The Greek Tycoon's Defiant Bride(6)

By: Lynne Graham

Her son’s yelp of pain jerked Maribel out of her abstraction. Elias had stumbled and bumped his head on the fridge. Tiredness made him clumsy. Maribel lifted him and rubbed his head in sympathy. Tear-drenched, furious brown eyes met hers, for the reverse side of his warmth and energy was a strong will and a temper of volcanic strength and durability. ‘I know, I know,’ she whispered gently, rocking him until his annoyance ebbed and his impossibly long black lashes began to droop.

She took him upstairs to the bright and cheerful nursery she had decorated with painstaking care and enjoyment. Removing his shoes and jacket, she settled him down in his cot with soothing murmurs. He went out like a light, yet she knew he wouldn’t stay horizontal for very long. In sleep, he looked angelic and peaceful, but awake he could lay claim to neither trait. She watched him for a couple of minutes, involuntarily drawn into tracing the physical likeness that could only strike her with powerful effect on the same day that she had seen his father again. She wondered if her son was the only decent thing that Leonidas Pallis had ever created. It was a fight to get a grip on her thoughts again.

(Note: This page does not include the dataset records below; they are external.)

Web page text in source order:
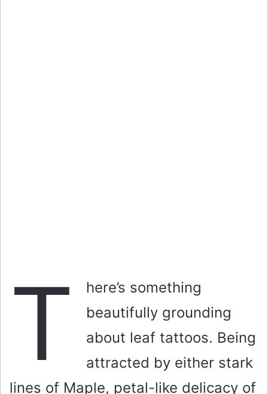
T
here’s something
beautifully grounding
about leaf tattoos. Being
attracted by either stark
lines of Maple, petal-like delicacy of
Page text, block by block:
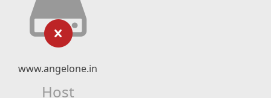
www.angelone.in
Host
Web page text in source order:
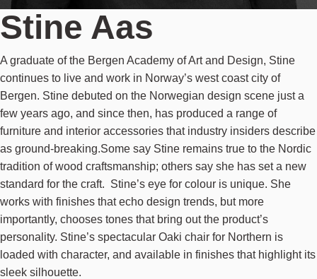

Accompanied by Mouse, Maribel went into the small sunlit room she used as a study and got straight down to marking the pile of essays awaiting her attention. Some time later, Mouse barked and nudged at her arm with an anxious whine. Ten seconds after that warning, she heard the approach of a car and she pushed back her chair. She was walking into the hall when she registered that other vehicles appeared to be arriving at the same time. Her brow furrowed in bewilderment, for she received few visitors and never in car loads.

Glancing out of the window, she stilled in consternation, for a long gleaming limousine now obscured her view of the garden and the field beyond it. Who else could it be but Leonidas Pallis? Her paralysis lasted for only a moment before she raced into the lounge, gathered up the toys lying on the rug and threw them into the toy box, which she thrust at frantic speed behind the sofa. The bell went even before she straightened from that task. She caught a glimpse of herself in the mirror: her blue eyes were wide with fear, and her face was pale as death. She rubbed her cheeks to restore some natural colour while apprehension made her mind race. What the heck was Leonidas doing here? How could he possibly have found out where she lived? And why should he have even wanted to know? The bell rang again in a shrill, menacing burst. She recalled the Pallis impatience all too well.

A dark sense of foreboding nudging at her, Maribel opened the door.

‘Surprise…surprise,’ Leonidas drawled softly.

Unnerved by the sheer smoothness of that greeting, Maribel froze and Leonidas took immediate advantage by stepping over the threshold. Her hand fell from the door as she turned to face him. After what had been a mere stolen glimpse in church, she got her first good look at him. His suit and coat were exquisitely tailored, designer-cut and worn with supreme élan. His height and breadth alone were intimidating, but for a woman his lean sculpted bone structure and utterly gorgeous dark, deep-set eyes had the biggest impact. Nor was that effect the least diminished by the fact that those ebony eyes were as dangerously direct and cutting as a laser beam. A tiny pulse began beating horribly fast at the foot of her throat, interfering with her ability to breathe.

‘So what ever did happen to breakfast?’ Leonidas murmured with honeyed derision.

A crimson tide of colour washed away Maribel’s pallor in a contrast as strong as blood on snow. Shock reverberated through her as he punched an unapologetic hole through the mind-block she had imposed on her memories of that night after Imogen’s funeral, just over two years earlier. Flinching, she tore her gaze from his, hot with shame and taut with disbelief that he should have dared to throw that crack at her in virtually the first sentence he spoke. But then what did Leonidas not dare? The last time she had met his gaze, they had been a good deal closer and he had shaken her awake to murmur with quite shattering cool and command, ‘Make me breakfast while I’m in the shower.’

In remembrance, a wave of dizziness washed over her and her tummy flipped as though she had gone down too fast in a lift. She would have done just about anything to avoid the recollection of his cruel amusement that morning. She had been gone by the time he’d emerged from that shower. She had buried her mistake as deep as she could, confiding in nobody, indeed resolving to take that particular secret to the grave with her. She was ashamed of the events of that night and all too well aware that Leonidas had not even a passing acquaintance with sensations like shame or discomfiture. She was dismayed by the discovery that, even after two years, her defences were still laughably thin. So thin that he could still hurt her, she registered in dismay.